崔、刁二人的事敗伏誅,那是潛藏的大野龍蛇的又一場暴發吧?

不過這些他並不關心。距上一次他來到這裏,已經過了六年。

六年的光陰有多長?身量會長出多高?唇上淺淺的茸毛能生出多少?頸下的喉節又會有多聳然?

逝去的光陰啞然。浮生漸隨流水,記憶中唯有草香。那少年只是那麽靜靜地坐著,卻讓人覺得,原來、“少年”兩個字竟是如此美好的字眼。

他遠遠地坐在正對玄武門的地方。挺直的腰與松洩的長腿,那種懶懶的、卻又精力勃發的、一只伏草的豹子樣的姿態只有一個少年才能將之調弄得恰到好處。

自重入長安以來,他就關心著叔叔李世民的消息。他望著玄武門,心裏想:這就是父親斃命的地方?

——當年武德九年,六月四日,秦王設圈套借皇帝口詔令太子入宮議事。太子建成與齊王元吉走馬至此,秦王與尉遲敬德躍馬突現。建成與元吉見勢不妙,返身欲逃,元吉為求自保,三次開弓,卻都搭不上箭。最後秦王李世民突然開弓,對著太子建成就是一箭。

——這一箭封喉!

其後……秦王遣尉遲敬德入宮面駕;其後,秦王得立為太子;其後,李淵退位,李世民登基,建年號為貞觀;再其後,貞觀三年,李世民移居正殿……

他們李家的江山就是這麽傳承的?

那少年在腦海中驀想著當年的情況:那烽火中打下來的江山,那萬民仰望中的宮庭樓閣與這宮闈間的秘鬥,那一箭封喉下從父親喉頭簌簌流下來的血……

可他不覺得忿恨。

因為在他心裏,還記得當初娘在雲韶宮說過的話。

如果娘說的一切都是真的,那麽這鐵血江山背後,還狼藉著如此多的垢膩。自己貼近了看去,讓那些歲月山河仿佛都像是一段蟲蛀了的傳說。

——這個世界就是這樣的?

這個世界都是這樣的嗎……這個世界就讓它這樣好了。

他今天之所以坐在這裏,是因為重入長安以後,肩胛帶他來到了這裏。

肩胛說:“我不知道這對你來說是不是一件傷心的事。”

“不過,這始終是一件你必須面對的事。”

“一個王子是什麽?這世上並沒有太多的王子。大家都以為王子就是一個傳說了,因為一個王子的出現需要很多偶然的機緣。他們必有著不一樣的家世,不一樣的先人,與那些先人留下來的功德與罪惡。但這個身份只是個開始,他將面對選擇,與常人不太那麽一樣的選擇。人人都渴望當一個王子,因為人人都夢想與眾不同。”

“但這不同,必然是會付出代價的……”

“也算幸運也算不幸,在你的身後,流著那麽多不由你選擇的血與火。但只要堅強,所有的這一切都將是有用的,是會促成你有力的,令你不軟弱不怯懦的。我今天帶你重返這個長安,就是希望,你可以成為一個真正的王子。那擁有真正的尊華,擁有真正的高貴,擁有不容褻侮的生命的一個王子。”
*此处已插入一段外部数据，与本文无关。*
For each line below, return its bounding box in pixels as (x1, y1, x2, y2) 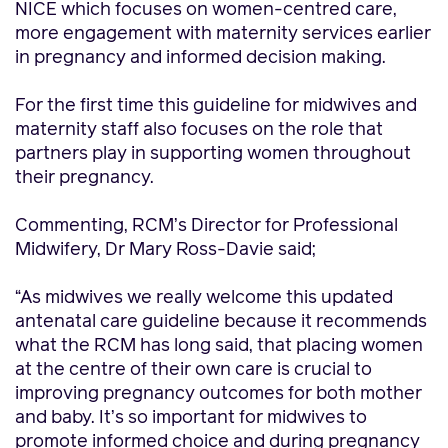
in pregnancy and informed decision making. (15, 49, 386, 67)
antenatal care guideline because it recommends (15, 313, 427, 331)
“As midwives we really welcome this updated (15, 289, 393, 307)
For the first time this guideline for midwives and (15, 97, 417, 115)
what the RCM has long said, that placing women (15, 337, 423, 355)
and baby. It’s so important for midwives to (15, 409, 367, 427)
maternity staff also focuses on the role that (15, 121, 383, 139)
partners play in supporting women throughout (15, 145, 411, 163)

“不要抱怨過往,它恰恰可以讓你成為一個不在虛榮的盛宴中迷離的人偶。如果決心做自己的王子,你將擁有自己的選擇。”

這六年間,其實他已到處聽來了許多關於自己家世的傳說。可直到今天面對這玄武門,他才第一次感到:自己真是一個王子。

且是一個與別的王子不太相同的“息王子”。

※※※

受律辭元首,相將討叛臣。

鹹歌破陣樂,共賞太平人。

一行隊列,共有三十許人。他們個個畫紙為甲,刻木擬戈,正在明德堂上舞弄著。

那紙甲上用或朱或黑的紋路模擬著熊羆虎豹,兵器上也粘貼著金紙銀鉑。這些舞者俱是男子,他們身材勁健,動作剛猛,個個手中舞器上晃著明晃晃的光,有如陣前軍中,決蕩殺敵一般。

這是開朝以來教坊中獨創的健舞,名為《秦王破陣樂》,模擬開國蕩平之事。